# INPUT
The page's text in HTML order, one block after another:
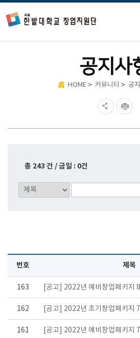
공지사
HOME > 커뮤니티 > 공
총 243 건 / 금일 : 0건
번호 제목
163 [공고] 2022년 예비창업패키지
162 [공고] 2022년 초기창업패키지
161 [공고] 2022년 예비창업패키지
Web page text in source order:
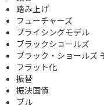
踏み上げ
フューチャーズ
プライシングモデル
ブラックショールズ
ブラック・ショールズ
フラット化
振替
振決国債
ブル
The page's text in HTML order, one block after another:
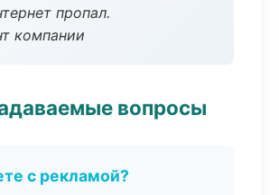
пропал.
компании
вопросы
с рекламой?
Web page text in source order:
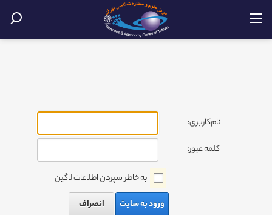
نام‌کاربری:
کلمه عبور:
به خاطر سپردن اطلاعات لاگین
ورود به سایت
انصراف
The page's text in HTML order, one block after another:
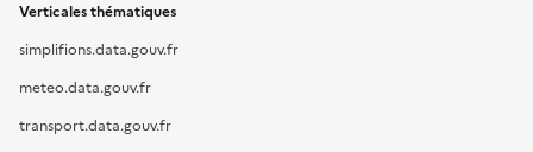
Verticales thématiques
simplifions.data.gouv.fr
meteo.data.gouv.fr
transport.data.gouv.fr
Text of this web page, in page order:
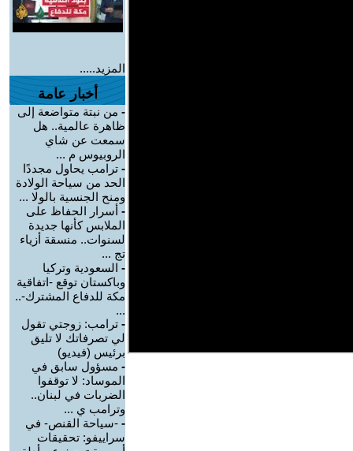
المزيد.....
أخبار عامة
- من نبتة متواضعة إلى
ظاهرة عالمية.. هل
سمعت عن شاي
الروبيوس م ...
- ترامب يحاول مجددًا
الحد من سياحة الولادة
ومنح الجنسية بالولا ...
- أسرار الحفاظ على
الملابس كأنها جديدة
لسنوات.. منسقة أزياء
تج ...
- السعودية وتركيا
وباكستان توقع -اتفاقية
مكة للدفاع المشترك-..
...
- ترامب: زوجتي تقول
لي تصرفاتك لا تليق
برئيس (فيديو)
- مسؤول سابق في
الموساد: لا توقفوا
الضربات في لبنان..
وترامب ي ...
- -سياحة القنص- في
سراييفو: تحقيقات
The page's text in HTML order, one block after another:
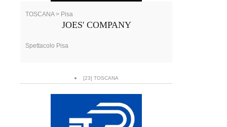
TOSCANA > Pisa
JOES' COMPANY
Spettacolo Pisa
[23] TOSCANA
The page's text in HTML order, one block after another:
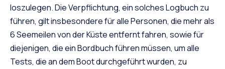
loszulegen. Die Verpflichtung, ein solches Logbuch zu
führen, gilt insbesondere für alle Personen, die mehr als
6 Seemeilen von der Küste entfernt fahren, sowie für
diejenigen, die ein Bordbuch führen müssen, um alle
Tests, die an dem Boot durchgeführt wurden, zu
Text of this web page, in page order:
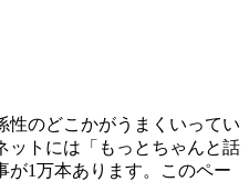
性のどこかがうまくいってい
ットには「もっとちゃんと話
が1万本あります。このペー
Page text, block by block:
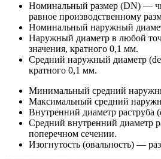
Номинальный размер (DN) —
равное производственному
Номинальный наружный
Наружный диаметр в любой
значения, кратного 0,1 мм.
Средний наружный диаметр
кратного 0,1 мм.
Минимальный средний
Максимальный средний
Внутренний диаметр раструба
Средний внутренний диаметр
поперечном сечении.
Изогнутость (овальность) —
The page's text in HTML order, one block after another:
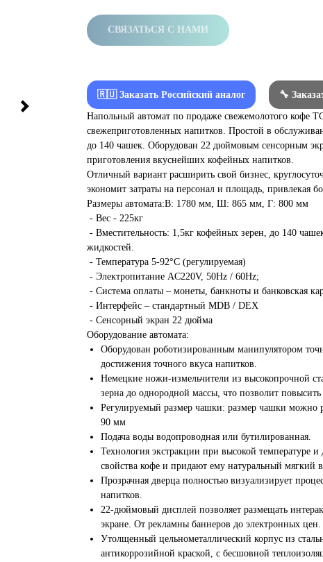
СВЯЗАТЬСЯ С НАМИ
🇷🇺 Заказать Российский аналог 🔧
Напольный автомат по продаже свежемолотого кофе
свежеприготовленных напитков. Простой в
до 140 чашек. Оборудован 22 дюймовым сенсорным
приготовления вкуснейших кофейных напитков.
Отличный вариант расширить свой бизнес,
экономит затраты на персонал и площадь, привлекая
Размеры автомата:В: 1780 мм, Ш: 865 мм, Г: 800 мм
- Вес - 225кг
- Вместительность: 1,5кг кофейных зерен, до 140
жидкостей.
- Температура 5-92°C (регулируемая)
- Электропитание AC220V, 50Hz / 60Hz;
- Система оплаты – монеты, банкноты и банковская
- Интерфейс – стандартный MDB / DEX
- Сенсорный экран 22 дюйма
Оборудование автомата:
Оборудован роботизированным манипулятором
достижения точного вкуса напитков.
Немецкие ножи-измельчители из высокопрочной
зерна до однородной массы, что позволит повысить
Регулируемый размер чашки: размер чашки можно
90 мм
Подача воды водопроводная или бутилированная.
Технология экстракции при высокой температуре и
свойства кофе и придают ему натуральный мягкий
Прозрачная дверца полностью визуализирует
напитков.
22-дюймовый дисплей позволяет размещать
экране. От рекламны баннеров до электронных цен.
Утолщенный цельнометаллический корпус из
антикоррозийной краской, с бесшовной
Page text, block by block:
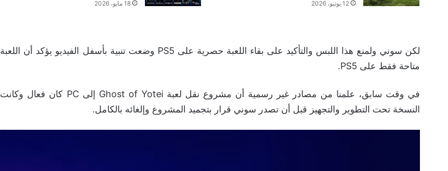
12 يونيو، 2026 18 مايو، 2026
لكن سوني ولمنع هذا اللبس والتأكيد على بقاء اللعبة حصرية على PS5 وضعت تنبية بأسفل الفيديو يؤكد أن اللعبة
متاحة فقط على PS5.
في وقت سابق، علمنا من مصادر غير رسمية أن مشروع نقل لعبة Ghost of Yotei إلى PC كان فعال وكانت
النسخة تحت التطوير والتجهيز قبل أن تصدر سوني قرار بتجميد المشروع وإلغائه بالكامل.
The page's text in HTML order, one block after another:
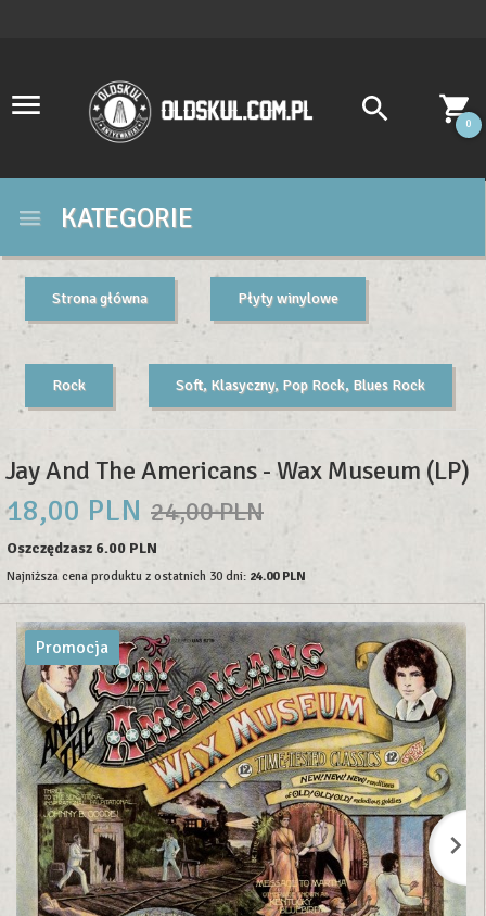
0
KATEGORIE
Strona główna Płyty winylowe
Rock Soft, Klasyczny, Pop Rock, Blues Rock
Jay And The Americans - Wax Museum (LP)
18,00 PLN 24,00 PLN
Oszczędzasz 6.00 PLN
Najniższa cena produktu z ostatnich 30 dni: 24.00 PLN
Promocja
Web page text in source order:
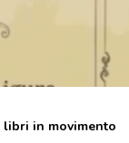
libri in movimento
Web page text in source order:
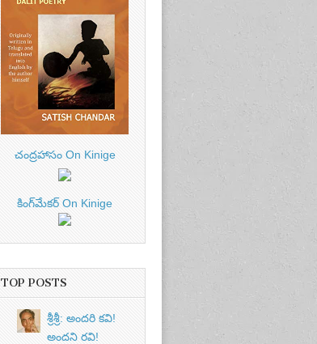
చంద్రహాసం On Kinige
కింగ్‌మేకర్ On Kinige
TOP POSTS
శ్రీశ్రీ: అందరి కవి!
అందని రవి!
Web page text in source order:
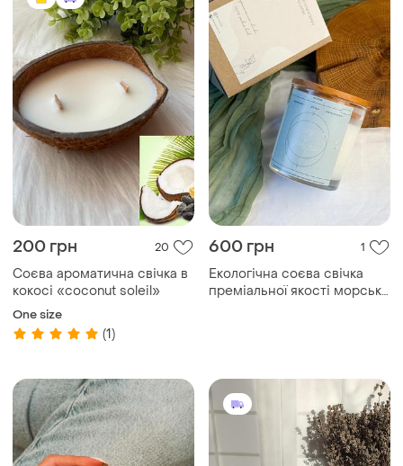
200 грн 20
Соєва ароматична свічка в
кокосі «coconut soleil»
One size
(1)
600 грн 1
Екологічна соєва свічка
преміальної якості морська
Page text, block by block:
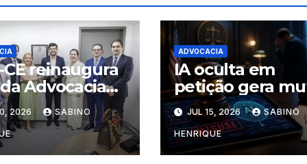
CE reinaugura
Advocacia
de
2026 SABINO
ADVOCACIA
IA oculta em
petição gera
a advogados
JUL 15, 2026 SABINO
HENRIQUE
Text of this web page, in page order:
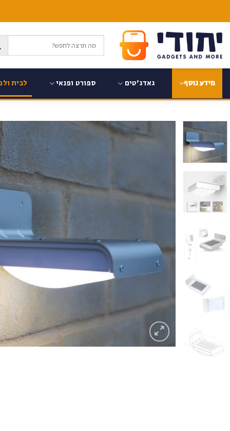
content
מידע נוסף גאדג'טים ספורט ופנאי לבית
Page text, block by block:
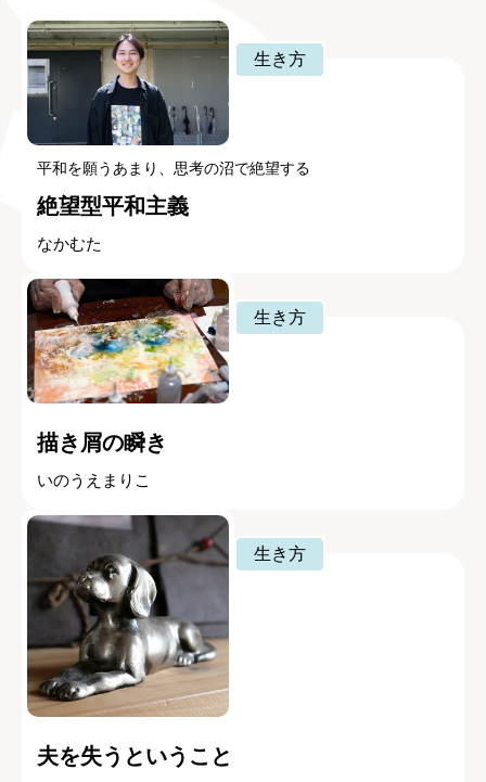
生き方
平和を願うあまり、思考の沼で絶望する
絶望型平和主義
なかむた
生き方
描き屑の瞬き
いのうえまりこ
生き方
夫を失うということ
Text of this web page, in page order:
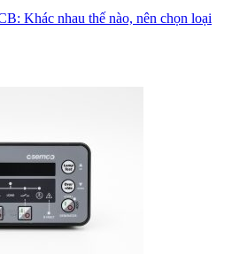
Khác nhau thế nào, nên chọn loại
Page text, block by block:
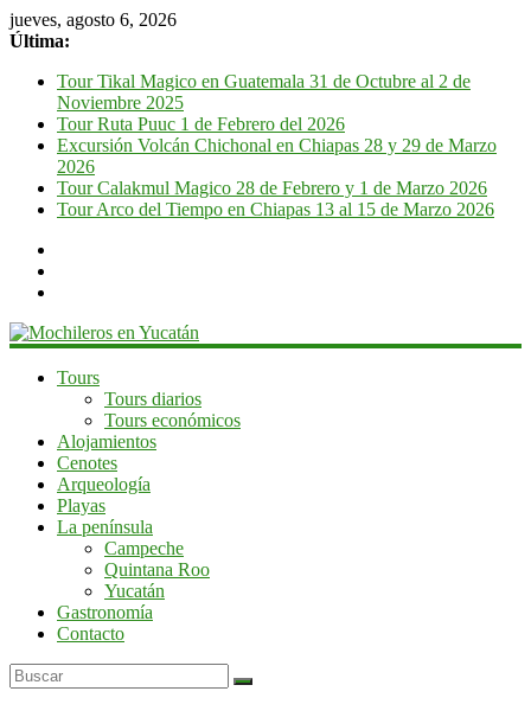
jueves, agosto 6, 2026
Última:
Tour Tikal Magico en Guatemala 31 de Octubre al 2 de
Noviembre 2025
Tour Ruta Puuc 1 de Febrero del 2026
Excursión Volcán Chichonal en Chiapas 28 y 29 de Marzo
2026
Tour Calakmul Magico 28 de Febrero y 1 de Marzo 2026
Tour Arco del Tiempo en Chiapas 13 al 15 de Marzo 2026
Mochileros
Yucatán
Yucatán
Tours
Tours diarios
Tours económicos
Alojamientos
Cenotes
Arqueología
Playas
La península
Campeche
Quintana Roo
Yucatán
Gastronomía
Contacto

# WORK REQUEST
Range to copy from the listing above: the line with "diejenigen, die ein" through the line with "في وقت سابق،". Transcribe it exactly and skip the pictures.

# EXPECTED ANSWER
diejenigen, die ein Bordbuch führen müssen, um alle
Tests, die an dem Boot durchgeführt wurden, zu
Text of this web page, in page order:
性のどこかがうまくいってい
ットには「もっとちゃんと話
が1万本あります。このペー
Page text, block by block:
Номинальный размер (DN) —
равное производственному
Номинальный наружный
Наружный диаметр в любой
значения, кратного 0,1 мм.
Средний наружный диаметр
кратного 0,1 мм.
Минимальный средний
Максимальный средний
Внутренний диаметр раструба
Средний внутренний диаметр
поперечном сечении.
Изогнутость (овальность) —
The page's text in HTML order, one block after another:
СВЯЗАТЬСЯ С НАМИ
🇷🇺 Заказать Российский аналог 🔧
Напольный автомат по продаже свежемолотого кофе
свежеприготовленных напитков. Простой в
до 140 чашек. Оборудован 22 дюймовым сенсорным
приготовления вкуснейших кофейных напитков.
Отличный вариант расширить свой бизнес,
экономит затраты на персонал и площадь, привлекая
Размеры автомата:В: 1780 мм, Ш: 865 мм, Г: 800 мм
- Вес - 225кг
- Вместительность: 1,5кг кофейных зерен, до 140
жидкостей.
- Температура 5-92°C (регулируемая)
- Электропитание AC220V, 50Hz / 60Hz;
- Система оплаты – монеты, банкноты и банковская
- Интерфейс – стандартный MDB / DEX
- Сенсорный экран 22 дюйма
Оборудование автомата:
Оборудован роботизированным манипулятором
достижения точного вкуса напитков.
Немецкие ножи-измельчители из высокопрочной
зерна до однородной массы, что позволит повысить
Регулируемый размер чашки: размер чашки можно
90 мм
Подача воды водопроводная или бутилированная.
Технология экстракции при высокой температуре и
свойства кофе и придают ему натуральный мягкий
Прозрачная дверца полностью визуализирует
напитков.
22-дюймовый дисплей позволяет размещать
экране. От рекламны баннеров до электронных цен.
Утолщенный цельнометаллический корпус из
антикоррозийной краской, с бесшовной
Page text, block by block:
12 يونيو، 2026 18 مايو، 2026
لكن سوني ولمنع هذا اللبس والتأكيد على بقاء اللعبة حصرية على PS5 وضعت تنبية بأسفل الفيديو يؤكد أن اللعبة
متاحة فقط على PS5.
في وقت سابق، علمنا من مصادر غير رسمية أن مشروع نقل لعبة Ghost of Yotei إلى PC كان فعال وكانت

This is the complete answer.